● Instructions to follow: Your job is to print, exactly, the lines in the data below from the line with "operations/boolean [46, 250]" through the line with "mapping is: [4, 289, 40, 300]", both included, and to omit any picture.

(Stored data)
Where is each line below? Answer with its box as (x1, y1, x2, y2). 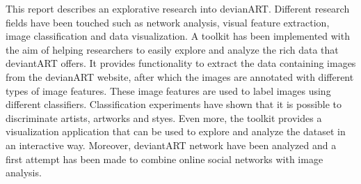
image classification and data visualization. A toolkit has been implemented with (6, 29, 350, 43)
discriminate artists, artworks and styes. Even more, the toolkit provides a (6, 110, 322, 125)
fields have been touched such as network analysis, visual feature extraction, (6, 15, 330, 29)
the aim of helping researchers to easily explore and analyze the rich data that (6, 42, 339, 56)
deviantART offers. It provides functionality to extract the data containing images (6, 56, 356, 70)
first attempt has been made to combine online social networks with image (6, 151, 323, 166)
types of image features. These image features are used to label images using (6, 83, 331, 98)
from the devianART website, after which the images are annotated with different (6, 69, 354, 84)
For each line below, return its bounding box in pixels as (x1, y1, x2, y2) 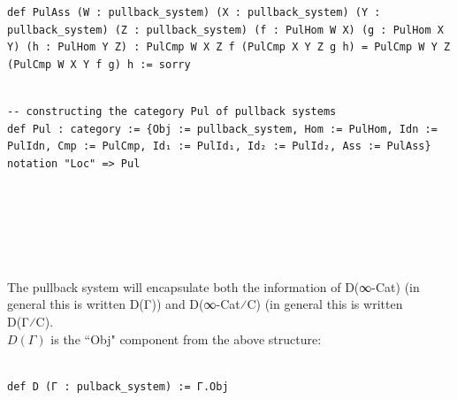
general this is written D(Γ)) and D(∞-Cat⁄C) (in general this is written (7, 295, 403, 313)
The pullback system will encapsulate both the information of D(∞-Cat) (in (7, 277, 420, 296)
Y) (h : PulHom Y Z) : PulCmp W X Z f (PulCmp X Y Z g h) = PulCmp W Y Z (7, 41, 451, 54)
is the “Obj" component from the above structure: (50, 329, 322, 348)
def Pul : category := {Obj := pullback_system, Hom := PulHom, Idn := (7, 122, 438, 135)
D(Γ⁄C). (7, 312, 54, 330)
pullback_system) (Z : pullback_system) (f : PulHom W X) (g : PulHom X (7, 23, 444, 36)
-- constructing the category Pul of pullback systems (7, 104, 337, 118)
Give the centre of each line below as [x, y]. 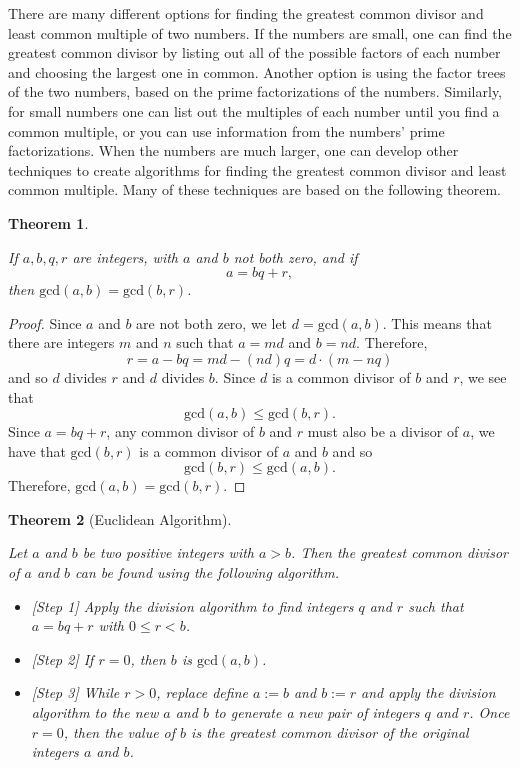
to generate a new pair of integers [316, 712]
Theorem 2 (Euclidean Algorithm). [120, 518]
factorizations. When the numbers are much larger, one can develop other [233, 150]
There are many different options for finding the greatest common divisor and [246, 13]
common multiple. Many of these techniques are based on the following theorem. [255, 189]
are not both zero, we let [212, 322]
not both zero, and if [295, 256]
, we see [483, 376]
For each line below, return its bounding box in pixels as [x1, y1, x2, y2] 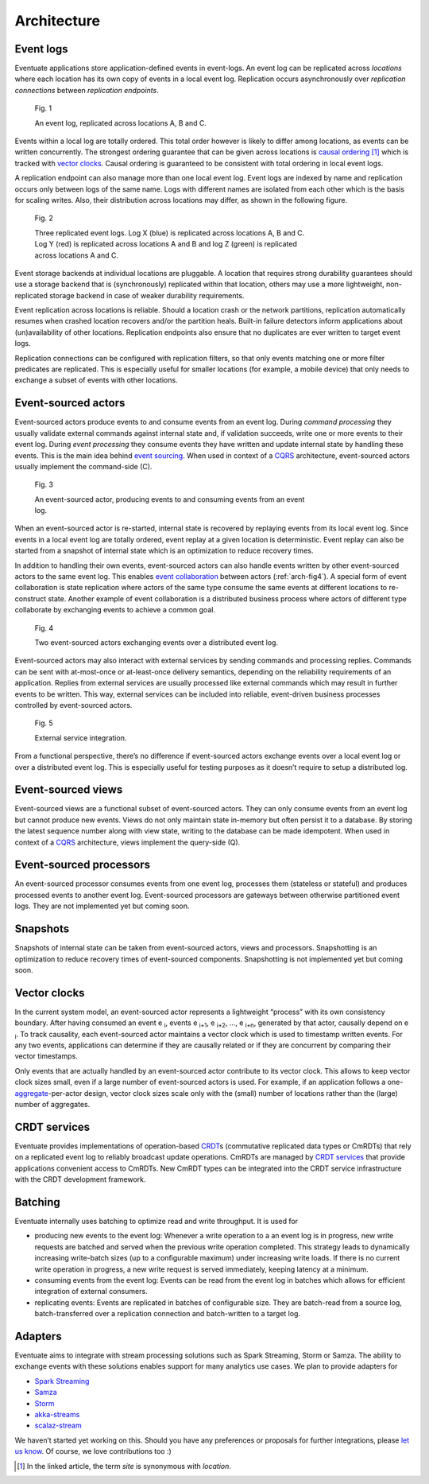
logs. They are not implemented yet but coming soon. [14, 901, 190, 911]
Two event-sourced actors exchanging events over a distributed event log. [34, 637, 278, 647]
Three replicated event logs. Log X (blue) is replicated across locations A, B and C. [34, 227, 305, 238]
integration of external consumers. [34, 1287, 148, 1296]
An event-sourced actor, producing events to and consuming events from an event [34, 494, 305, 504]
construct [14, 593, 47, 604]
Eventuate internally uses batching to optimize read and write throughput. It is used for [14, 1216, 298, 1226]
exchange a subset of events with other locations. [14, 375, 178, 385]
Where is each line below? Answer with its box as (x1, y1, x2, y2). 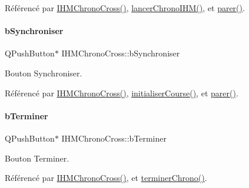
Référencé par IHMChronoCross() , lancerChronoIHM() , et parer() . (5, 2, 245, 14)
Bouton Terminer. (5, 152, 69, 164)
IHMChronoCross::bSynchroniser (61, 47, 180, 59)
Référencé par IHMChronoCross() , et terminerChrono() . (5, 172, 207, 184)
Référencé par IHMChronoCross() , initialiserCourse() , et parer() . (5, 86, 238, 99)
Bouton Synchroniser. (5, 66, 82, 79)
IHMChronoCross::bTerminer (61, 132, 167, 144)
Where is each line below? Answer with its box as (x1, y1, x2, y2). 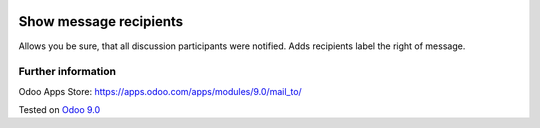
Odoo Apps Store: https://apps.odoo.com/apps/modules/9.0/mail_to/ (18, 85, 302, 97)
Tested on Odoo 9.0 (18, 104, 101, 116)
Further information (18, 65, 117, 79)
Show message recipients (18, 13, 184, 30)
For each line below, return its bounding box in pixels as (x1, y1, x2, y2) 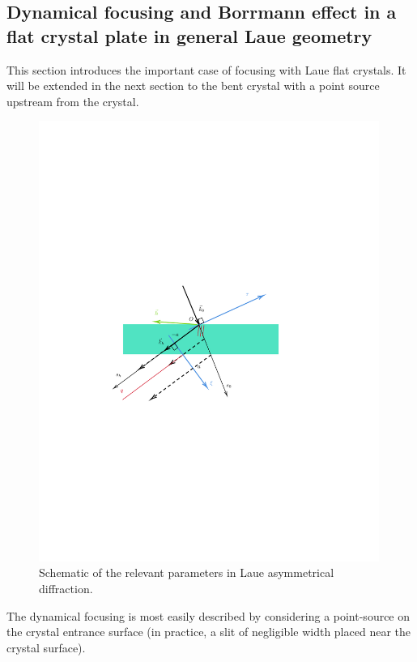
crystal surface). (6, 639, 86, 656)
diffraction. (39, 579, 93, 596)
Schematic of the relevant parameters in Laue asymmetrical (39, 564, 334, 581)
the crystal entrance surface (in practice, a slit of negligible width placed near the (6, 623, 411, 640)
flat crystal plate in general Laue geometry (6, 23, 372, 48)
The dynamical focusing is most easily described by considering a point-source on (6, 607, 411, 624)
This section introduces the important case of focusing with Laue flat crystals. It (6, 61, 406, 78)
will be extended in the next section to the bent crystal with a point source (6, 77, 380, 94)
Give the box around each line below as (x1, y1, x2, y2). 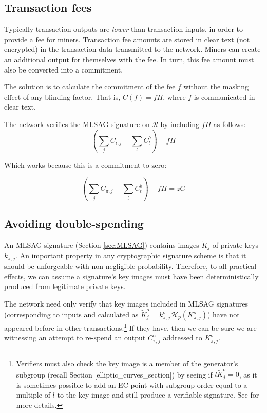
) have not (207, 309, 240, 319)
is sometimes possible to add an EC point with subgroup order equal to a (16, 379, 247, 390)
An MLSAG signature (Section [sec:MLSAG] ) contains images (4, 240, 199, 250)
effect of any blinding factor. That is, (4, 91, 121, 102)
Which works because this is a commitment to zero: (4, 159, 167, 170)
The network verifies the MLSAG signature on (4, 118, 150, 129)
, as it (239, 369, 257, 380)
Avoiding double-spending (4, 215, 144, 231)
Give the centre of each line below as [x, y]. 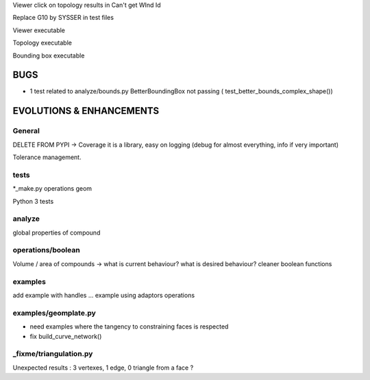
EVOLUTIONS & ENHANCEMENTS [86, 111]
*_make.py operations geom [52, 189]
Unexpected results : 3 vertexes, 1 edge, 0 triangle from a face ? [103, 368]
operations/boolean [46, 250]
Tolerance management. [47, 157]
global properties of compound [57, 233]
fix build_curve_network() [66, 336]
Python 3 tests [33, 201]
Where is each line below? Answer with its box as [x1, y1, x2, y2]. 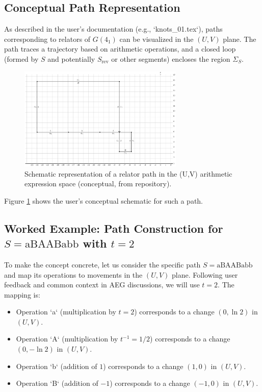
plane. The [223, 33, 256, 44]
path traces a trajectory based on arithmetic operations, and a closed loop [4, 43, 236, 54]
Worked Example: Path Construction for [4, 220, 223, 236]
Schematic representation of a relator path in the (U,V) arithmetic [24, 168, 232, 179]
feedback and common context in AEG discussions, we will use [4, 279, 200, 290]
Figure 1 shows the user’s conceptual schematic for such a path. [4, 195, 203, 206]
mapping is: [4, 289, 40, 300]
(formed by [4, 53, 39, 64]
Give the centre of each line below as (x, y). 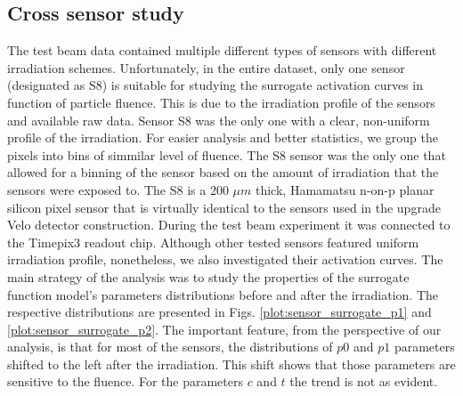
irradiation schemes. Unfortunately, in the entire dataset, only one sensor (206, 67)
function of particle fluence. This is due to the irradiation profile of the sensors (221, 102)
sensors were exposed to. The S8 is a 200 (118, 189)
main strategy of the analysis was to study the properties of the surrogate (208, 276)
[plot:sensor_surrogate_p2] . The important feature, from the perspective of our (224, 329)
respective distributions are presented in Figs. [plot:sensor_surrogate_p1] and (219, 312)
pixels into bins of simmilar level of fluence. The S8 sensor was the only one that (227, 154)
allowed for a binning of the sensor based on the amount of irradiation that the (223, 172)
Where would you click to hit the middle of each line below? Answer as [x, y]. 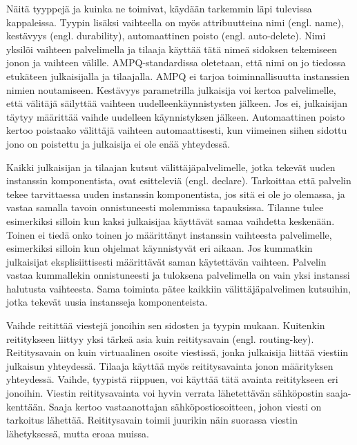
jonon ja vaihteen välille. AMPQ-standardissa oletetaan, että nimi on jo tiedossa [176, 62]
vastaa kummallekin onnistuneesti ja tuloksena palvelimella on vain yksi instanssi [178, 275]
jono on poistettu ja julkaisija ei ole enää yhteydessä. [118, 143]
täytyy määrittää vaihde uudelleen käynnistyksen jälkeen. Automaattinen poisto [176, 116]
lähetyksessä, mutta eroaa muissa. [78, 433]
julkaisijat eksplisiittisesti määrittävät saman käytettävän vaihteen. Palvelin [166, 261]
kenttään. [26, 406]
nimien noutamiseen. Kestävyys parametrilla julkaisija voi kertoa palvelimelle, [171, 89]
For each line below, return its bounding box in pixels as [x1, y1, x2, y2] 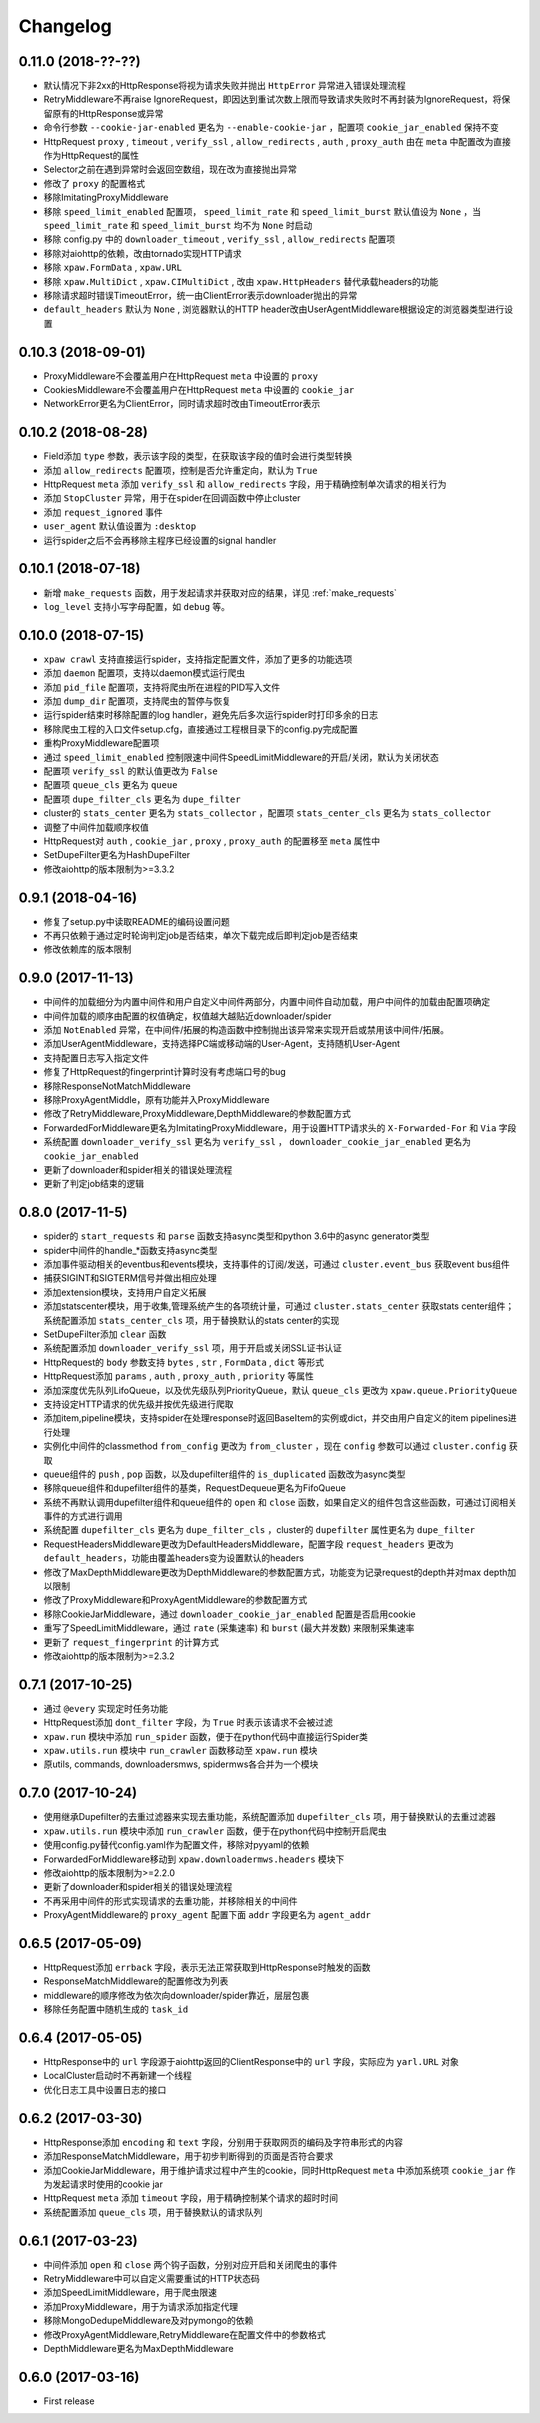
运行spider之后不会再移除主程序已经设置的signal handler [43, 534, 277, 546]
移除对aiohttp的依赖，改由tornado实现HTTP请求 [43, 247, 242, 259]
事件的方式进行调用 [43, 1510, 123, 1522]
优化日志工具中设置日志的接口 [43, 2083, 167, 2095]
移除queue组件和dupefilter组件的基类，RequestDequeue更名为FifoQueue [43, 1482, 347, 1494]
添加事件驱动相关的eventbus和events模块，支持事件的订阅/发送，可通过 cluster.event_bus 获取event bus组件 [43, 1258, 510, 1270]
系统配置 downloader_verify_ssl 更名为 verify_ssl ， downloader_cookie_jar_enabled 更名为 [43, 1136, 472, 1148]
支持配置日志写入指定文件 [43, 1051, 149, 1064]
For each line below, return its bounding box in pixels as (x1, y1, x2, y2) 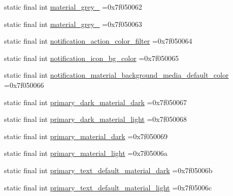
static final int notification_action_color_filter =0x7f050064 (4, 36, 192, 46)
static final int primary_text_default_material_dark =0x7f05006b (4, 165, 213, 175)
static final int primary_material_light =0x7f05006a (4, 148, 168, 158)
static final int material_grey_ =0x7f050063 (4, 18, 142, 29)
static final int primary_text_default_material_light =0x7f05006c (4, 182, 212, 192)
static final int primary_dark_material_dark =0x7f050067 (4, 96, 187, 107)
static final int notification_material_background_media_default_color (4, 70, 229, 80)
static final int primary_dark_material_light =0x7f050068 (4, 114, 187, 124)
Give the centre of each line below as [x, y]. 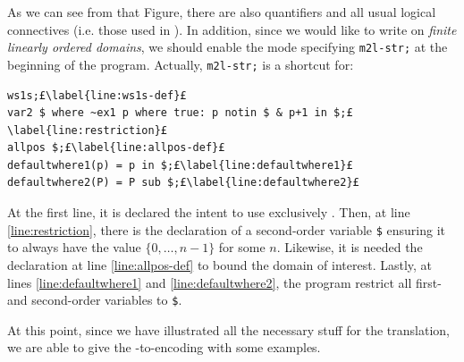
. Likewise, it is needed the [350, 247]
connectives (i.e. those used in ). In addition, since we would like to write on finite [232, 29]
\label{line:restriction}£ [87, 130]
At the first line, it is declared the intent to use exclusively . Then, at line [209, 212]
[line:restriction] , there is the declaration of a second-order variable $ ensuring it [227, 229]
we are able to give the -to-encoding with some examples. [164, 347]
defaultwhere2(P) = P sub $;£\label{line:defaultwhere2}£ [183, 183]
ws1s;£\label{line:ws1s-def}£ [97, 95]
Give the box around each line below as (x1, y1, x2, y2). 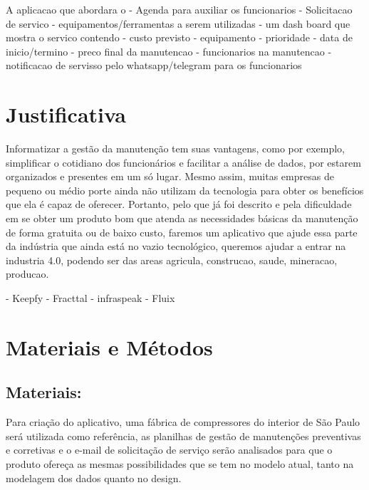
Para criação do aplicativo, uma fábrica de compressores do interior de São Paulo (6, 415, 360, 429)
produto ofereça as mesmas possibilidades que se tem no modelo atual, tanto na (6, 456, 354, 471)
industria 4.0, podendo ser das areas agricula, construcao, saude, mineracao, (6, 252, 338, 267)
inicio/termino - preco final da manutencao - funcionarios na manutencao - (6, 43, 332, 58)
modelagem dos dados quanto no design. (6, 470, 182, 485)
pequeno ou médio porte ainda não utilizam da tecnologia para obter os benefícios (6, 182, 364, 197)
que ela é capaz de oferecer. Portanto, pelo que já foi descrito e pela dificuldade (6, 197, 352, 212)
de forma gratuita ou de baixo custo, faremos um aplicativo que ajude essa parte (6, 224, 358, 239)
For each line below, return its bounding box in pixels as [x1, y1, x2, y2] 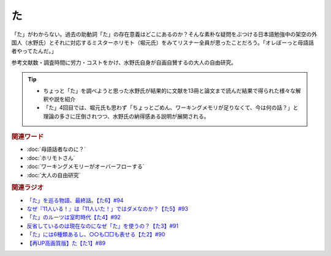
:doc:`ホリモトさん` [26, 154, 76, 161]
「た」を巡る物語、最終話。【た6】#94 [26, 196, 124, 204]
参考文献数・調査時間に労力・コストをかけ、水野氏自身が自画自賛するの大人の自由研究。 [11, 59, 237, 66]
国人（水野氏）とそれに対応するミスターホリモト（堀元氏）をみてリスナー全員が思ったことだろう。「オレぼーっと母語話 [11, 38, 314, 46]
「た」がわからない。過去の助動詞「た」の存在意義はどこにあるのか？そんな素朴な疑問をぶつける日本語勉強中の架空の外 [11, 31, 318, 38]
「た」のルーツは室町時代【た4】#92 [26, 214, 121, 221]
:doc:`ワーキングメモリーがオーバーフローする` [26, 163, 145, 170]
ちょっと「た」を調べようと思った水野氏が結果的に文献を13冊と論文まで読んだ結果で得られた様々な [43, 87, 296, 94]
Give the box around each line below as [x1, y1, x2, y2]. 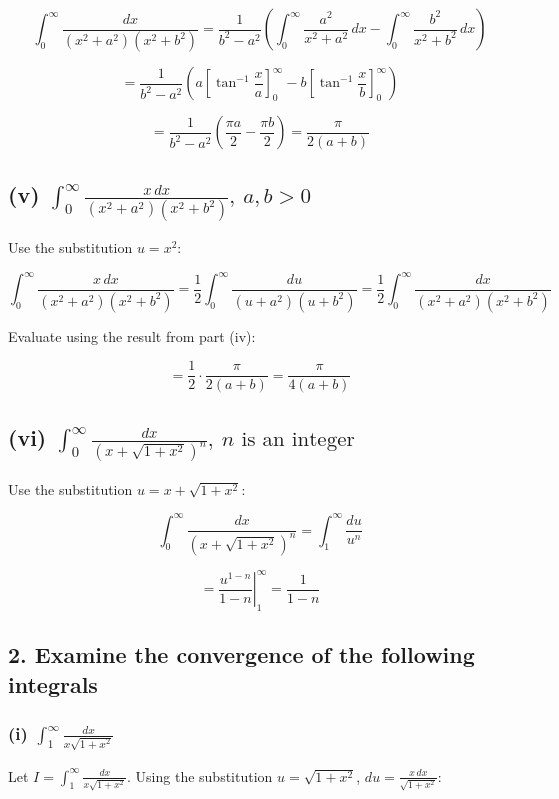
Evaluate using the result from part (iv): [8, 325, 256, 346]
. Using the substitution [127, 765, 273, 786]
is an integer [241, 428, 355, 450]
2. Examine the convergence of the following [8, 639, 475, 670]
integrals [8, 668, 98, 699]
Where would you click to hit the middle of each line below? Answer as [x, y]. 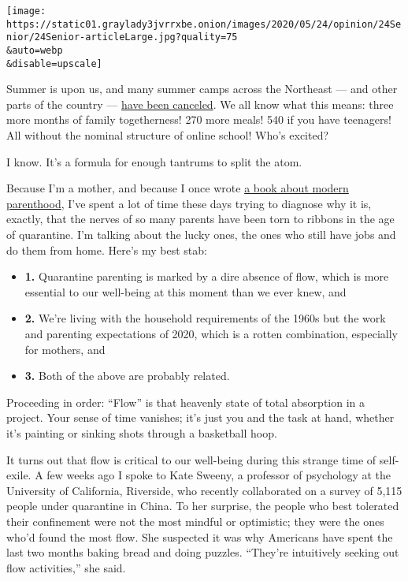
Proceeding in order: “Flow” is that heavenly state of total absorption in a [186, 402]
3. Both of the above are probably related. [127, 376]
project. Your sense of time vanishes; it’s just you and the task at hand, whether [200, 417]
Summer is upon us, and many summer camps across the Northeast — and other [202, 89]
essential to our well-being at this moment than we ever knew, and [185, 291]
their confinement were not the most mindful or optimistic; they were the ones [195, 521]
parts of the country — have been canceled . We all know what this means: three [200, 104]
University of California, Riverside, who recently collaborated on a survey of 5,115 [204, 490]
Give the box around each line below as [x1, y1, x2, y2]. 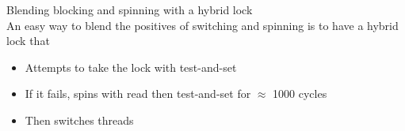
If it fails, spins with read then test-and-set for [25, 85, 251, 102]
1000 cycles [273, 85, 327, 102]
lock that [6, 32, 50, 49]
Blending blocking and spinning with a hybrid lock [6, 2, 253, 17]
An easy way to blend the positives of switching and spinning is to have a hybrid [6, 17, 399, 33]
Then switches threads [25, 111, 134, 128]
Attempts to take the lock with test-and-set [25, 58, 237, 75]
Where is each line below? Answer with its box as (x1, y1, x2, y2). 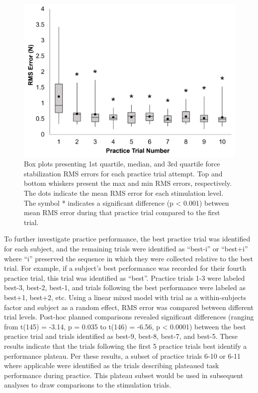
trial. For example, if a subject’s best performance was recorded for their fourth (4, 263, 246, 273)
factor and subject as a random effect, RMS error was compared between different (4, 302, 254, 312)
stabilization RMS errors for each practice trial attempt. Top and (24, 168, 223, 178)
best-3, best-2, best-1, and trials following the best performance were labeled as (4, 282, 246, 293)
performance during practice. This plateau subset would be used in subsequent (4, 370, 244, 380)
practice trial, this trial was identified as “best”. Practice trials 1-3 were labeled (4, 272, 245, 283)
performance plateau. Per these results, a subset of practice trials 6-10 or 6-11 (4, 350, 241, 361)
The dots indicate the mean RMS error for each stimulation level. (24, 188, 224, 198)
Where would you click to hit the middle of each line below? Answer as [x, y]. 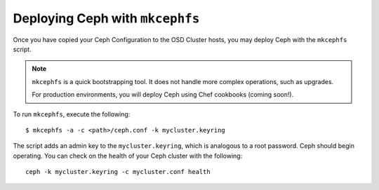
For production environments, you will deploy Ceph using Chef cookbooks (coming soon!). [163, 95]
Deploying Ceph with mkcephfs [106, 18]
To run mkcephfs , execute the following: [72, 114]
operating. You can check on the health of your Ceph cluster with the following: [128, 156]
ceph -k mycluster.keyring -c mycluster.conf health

● Response area:
operations/boolean [46, 250]
Tolerance management. [47, 157]
global properties of compound [57, 233]
fix build_curve_network() [66, 336]
Python 3 tests [33, 201]
Where is each line below? Answer with its box as [x1, y1, x2, y2]. 
plane. The [223, 33, 256, 44]
path traces a trajectory based on arithmetic operations, and a closed loop [4, 43, 236, 54]
Worked Example: Path Construction for [4, 220, 223, 236]
Schematic representation of a relator path in the (U,V) arithmetic [24, 168, 232, 179]
feedback and common context in AEG discussions, we will use [4, 279, 200, 290]
Figure 1 shows the user’s conceptual schematic for such a path. [4, 195, 203, 206]
mapping is: [4, 289, 40, 300]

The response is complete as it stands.